ルズから研究および彼女の立ち上げた「神兵フユーキの血液研究団体」ーー世間では短くF教団と呼ばれているようだーーの運営の進捗がちょくちょく端末での通話越しにもたらされ、何もわからない僕も彼女から助言やら訓示やらを求められた。
とにかく僕が何をどうしたいのか、どういう世界を目指してF教団を動かしていくのか、という聞き取りを毎回丁寧に行なってくれて、ルズに任せてよかったな、と内心かなり感謝したものである。
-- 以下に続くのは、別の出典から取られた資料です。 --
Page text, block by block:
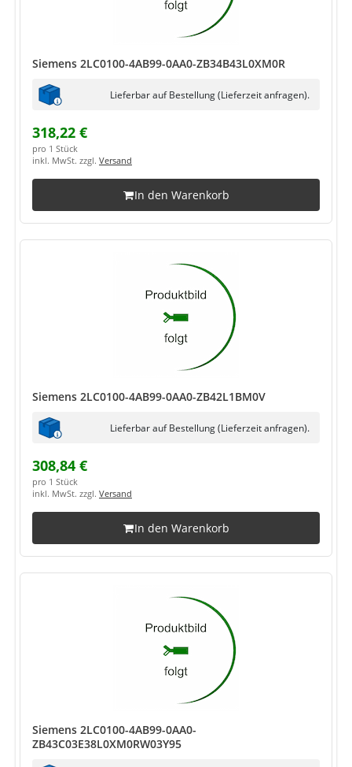
Siemens 2LC0100-4AB99-0AA0-ZB34B43L0XM0R
Lieferbar auf Bestellung (Lieferzeit anfragen).
318,22 €
pro 1 Stück
inkl. MwSt. zzgl. Versand
In den Warenkorb
Siemens 2LC0100-4AB99-0AA0-ZB42L1BM0V
Lieferbar auf Bestellung (Lieferzeit anfragen).
308,84 €
pro 1 Stück
inkl. MwSt. zzgl. Versand
In den Warenkorb
Siemens 2LC0100-4AB99-0AA0-
ZB43C03E38L0XM0RW03Y95
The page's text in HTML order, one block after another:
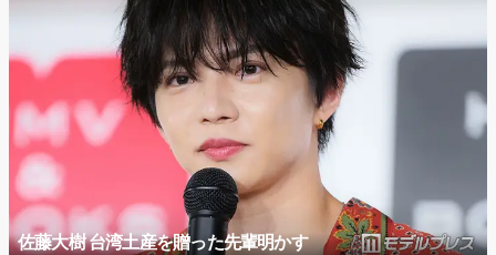
佐藤大樹 台湾土産を贈った先輩明かす

併せて、僕が通話アプリ越しに顔を出してF教団に加入した医者や技術者、投資家などの面々に挨拶をしたり、世界に向けてのビデオメッセージを撮影したりといった場面も多々あった。端末があの頃のスマホに比べてもかなり進化して高性能になっていたおかげで、F教団の本拠地に呼ばれて対面で話をする、みたいな機会は数えるほどしかなかったが、ひたすら遠隔でルズとF教団に指示を出し続けた。
その一方で、所持金がゼロになってしまったので、僕自身なんらかの仕事を始める必要に迫られて、フリーの傭兵を始めた。
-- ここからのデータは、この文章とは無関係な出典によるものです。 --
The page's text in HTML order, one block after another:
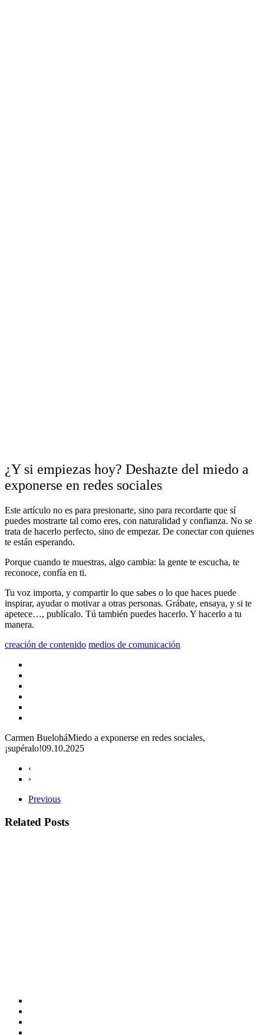
¿Y si empiezas hoy? Deshazte del miedo a
exponerse en redes sociales
Este artículo no es para presionarte, sino para recordarte que sí
puedes mostrarte tal como eres, con naturalidad y confianza. No se
trata de hacerlo perfecto, sino de empezar. De conectar con quienes
te están esperando.
Porque cuando te muestras, algo cambia: la gente te escucha, te
reconoce, confía en ti.
Tu voz importa, y compartir lo que sabes o lo que haces puede
inspirar, ayudar o motivar a otras personas. Grábate, ensaya, y si te
apetece…, publícalo. Tú también puedes hacerlo. Y hacerlo a tu
manera.
creación de contenido medios de comunicación
Carmen BueloháMiedo a exponerse en redes sociales,
¡supéralo!09.10.2025
‹
›
Previous
Related Posts

第三次世界大戦の爪痕が未だ深々と残る世界で、わざわざ戦争を起こしたり紛争に明け暮れたり、といった国もずいぶん少なくなってはいたのだが、その代わり貧民が盗賊に身を落としたり、荒れ果てた郊外の治安がひどく悪化していたりといった問題は頻発していたので、それらを武力で制圧するという仕事の種は、まあ尽きなかった。
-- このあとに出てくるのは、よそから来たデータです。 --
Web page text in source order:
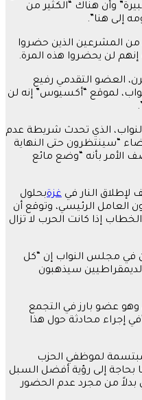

そんなこんなで、最低限の食事を買ったり安宿を借りたりといった程度の端金は稼げていた。真っ当に社会人として生きるのが初めてであったから、当初は雇い主との契約や交渉、同業者との渡りをつけたり実際の仕事のスケジュールを組んだりといったあれこれに忙殺されたが、それらにもじき慣れて、現在はその日暮らしではあれどそこそこ自由で満ち足りた生活を送っている。
地球は、あれから核心に触れるような発言をすることもなく、いつも通りの雑談を交わすに留まっており、何を考えているのか、何を隠しているのか気にはなったもののどうしようもなかった。気にかけて先回りして行動するほどの時間的、体力的、精神的余裕がなかったのも大いにある。
まあそんなわけで、それから百五十年はあっという間で、F教団の経営や研究体制がどうにか軌道に乗り、ルズの後を引き継いで運営及び教団の指揮を引き受けてくれる人間もポツポツと現れ、僕は僕で自分の生活の世話くらいは自分でこなせるようになり、忙しなく、しかし穏やかに日々はすぎていった。
あれから悪夢を見ることは激減したが、例の赤く染まった空から逆さに生えたビルが落下してくる夢を見ることはたまにあり、どうもただの夢とは思われなくなってきて、しかも夢の中で聞こえる声がどうやら地球の声らしい。
そういえば何度か別の夢でも地球らしき声が語りかけてきた記憶がある。これは何かある、という予感だけがあり、しかし判断材料が少なすぎて現状では推測も何もない。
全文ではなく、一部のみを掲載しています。